Stop Trying to Delight Your Customers: To really win their loyalty, forget the bells and whistles and just solve their problems
Matthew Dixon, Karen Freeman and Nicholas Toman, Harvard Business Review, July - August 2010
The subtitle to this article summarizes the problem I have with it. They have equated delight with bells and whistles. This may be the way delight is interpreted in today's business world, but it's a far cry from the way we defined delight in 1994.
"Would you rather be satisfied or delighted? Which do you think your customers would prefer? Chances are that you answered "Delighted" in both cases. The reason for this lies deep in the meanings of the two words. To be satisfied means to have desires and expectations filled. It literally means to have an end put to a desire, want, or need. Who really wants an end put to their desires? The word satisfy comes from the same root as sad and sated, which is what you become if you have all your desires satisfied.

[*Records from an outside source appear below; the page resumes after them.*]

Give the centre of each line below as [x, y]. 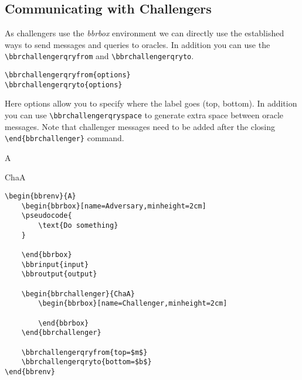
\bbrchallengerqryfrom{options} [68, 75]
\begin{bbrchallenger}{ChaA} [78, 294]
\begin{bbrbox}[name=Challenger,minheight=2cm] [133, 304]
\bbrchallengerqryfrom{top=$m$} [84, 352]
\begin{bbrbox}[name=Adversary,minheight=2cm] [114, 206]
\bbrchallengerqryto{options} [64, 85]
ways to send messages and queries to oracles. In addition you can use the [138, 44]
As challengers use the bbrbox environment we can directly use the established [145, 33]

To be delighted is to take joy or pleasure in something. The word has an element of surprise in it. To be delighted is to be provided with something that you may want or need, but not consciously perceive or expect. Delighted comes from the same root as delicious and delectable, words we associate with food. Wouldn't most of us rather have a delicious meal than one that merely satisfies our body's needs?" Paul Schumann and Donna Prestwood, Innovate!, McGraw-Hill, 1994
We have really muddled up our language with respect to satisfaction, desire, expectation, requirement and delight - important concepts with respect to customers, stakeholders and employees.
In the second part of the subtitle, the authors call for solving customer's problems. This is good, but it doesn't go far enough.
The power of the concept of delight is that it is continuous. You never reach that goal.
"What delighted customers yesterday becomes today's floor, or basis for mere satisfaction. This is the real continuous improvement process which must be rigorously followed, for it results in improved effectiveness, whereas what today passes as "continuous improvement" only addresses improved efficiencies and never questions effectiveness." Innovate!
Not only is it a process, it encompasses business development.
"Not only is delight a process, it is also a continuum; what delights one set of customers may not even be accepted by others, and may be actively rejected by still others. Which customer type you focus on to delight depends on your business strategy. Whether you are trying to hold on to market share, increase market share, or create new markets determines the focus of the organization's innovation activities, and consequently which customers get delighted." Innovate!